How does that all sound?

rcuocolo commented 3 years ago

This may be the correct interpretation. Therefore, all PROSTATEx2 lesions were surely PI-RADS 3+, but not all PROSTATEx-PROSTATEx2 lesions were PI-RADS 2. From a practical point of view, this does not allow to deduce PI-RADS scores with sufficient certainty. In general, I think there is little sense to trying to add PI-RADS scores to this dataset. As stated in my previous posts, there is no way to check a non-biopsied lesion retrospectively. Only the PROSTATEx2 set could be used, with blinded readers, but the data is heavily unbalanced towards clinically significant lesions compared to actual clinical practice (which may produce bias in and of itself in a blinded reader). My suggestion would be to avoid these situations altogether, unless the original PROSTATEx maintainers were not willing to provide additional clinical data. More than PI-RADS, PSA at the time of the exam would be much more interesting. It could also be worthwhile to contact them in the future to see if, given the amount of time passed from the original challenge, the test set classes could be publicly released. This would allow to expand our efforts to those cases as well.

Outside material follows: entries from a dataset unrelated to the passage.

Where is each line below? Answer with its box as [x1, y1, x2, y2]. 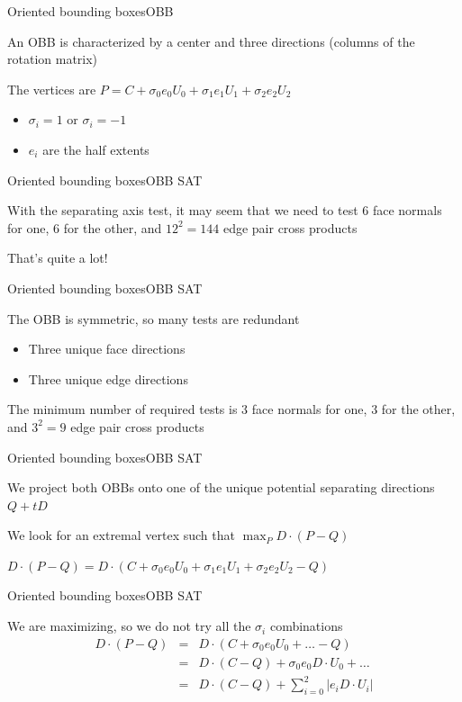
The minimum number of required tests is [7, 400, 238, 418]
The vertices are [7, 79, 96, 98]
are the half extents [42, 139, 149, 158]
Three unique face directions [28, 339, 186, 358]
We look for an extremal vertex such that [7, 526, 235, 544]
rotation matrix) [7, 49, 98, 68]
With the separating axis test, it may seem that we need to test [7, 201, 358, 220]
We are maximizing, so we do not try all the [7, 616, 251, 635]
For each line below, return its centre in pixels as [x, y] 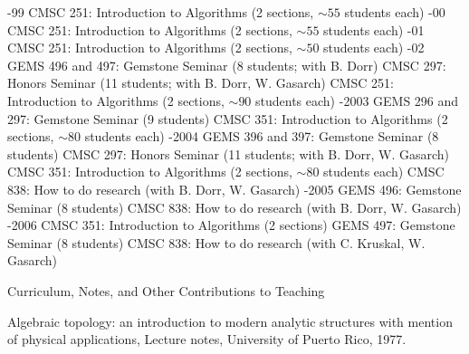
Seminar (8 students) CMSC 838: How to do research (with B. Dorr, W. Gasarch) [234, 207]
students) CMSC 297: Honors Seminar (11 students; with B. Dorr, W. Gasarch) [229, 153]
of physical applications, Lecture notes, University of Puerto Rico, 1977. [207, 339]
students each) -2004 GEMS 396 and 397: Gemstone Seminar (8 [262, 136]
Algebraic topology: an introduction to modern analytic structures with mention [230, 321]
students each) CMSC [384, 172]
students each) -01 [374, 29]
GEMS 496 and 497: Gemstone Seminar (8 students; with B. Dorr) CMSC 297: [227, 65]
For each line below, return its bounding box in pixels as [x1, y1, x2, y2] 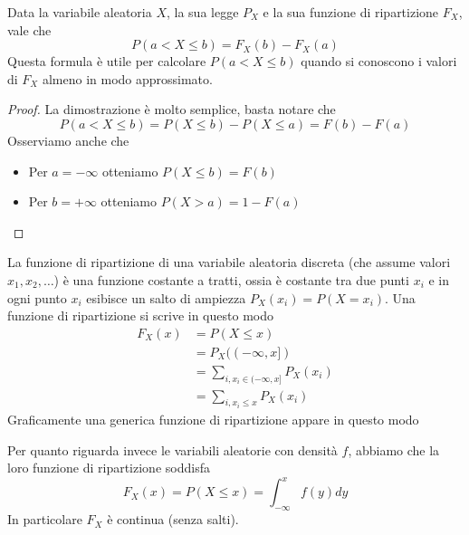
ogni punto [7, 288, 67, 307]
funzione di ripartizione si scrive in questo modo [7, 306, 273, 325]
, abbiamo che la [348, 440, 440, 459]
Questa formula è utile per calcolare [7, 52, 206, 71]
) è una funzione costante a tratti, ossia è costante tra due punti [53, 270, 409, 289]
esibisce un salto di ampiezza [86, 288, 246, 307]
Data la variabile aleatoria [7, 3, 152, 21]
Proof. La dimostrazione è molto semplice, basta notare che [7, 100, 336, 119]

pritesh-mehta commented 3 years ago

Thanks Renato. Agree that we cannot deduce PI-RADS. I emailed Henkman Huisman a few weeks ago to see if they could release PI-RADS scores, but the reply was they did not have time currently to update for PI-RADSv2. I also asked if clinical variables like age, PSA, PSA density could be released, but Henkman does not want to as they do not currently have the capacity to make the PROSTATEx challenges more clinical. I have not asked for labels for the test set. I think this can be closed now. Happy we were able to reach a greater understanding. I think you will need to update the file PROSTATEx_Classes.csv as a follow-up action, changing "No biopsy" label to "No biopsy (PI-RADS = 2) / benign" or whatever you feel describes the situation best.

rcuocolo commented 3 years ago

Thank you for helping clear this issue. Shortly, I will rename the class csv file, probably "no biopsy information" is more accurate as we can not know which lesions underwent biopsy without finding cancer and which did not and presenting a "double information" (as your example) could be confusing if someone does not read this thread or have good knowledge of the dataset.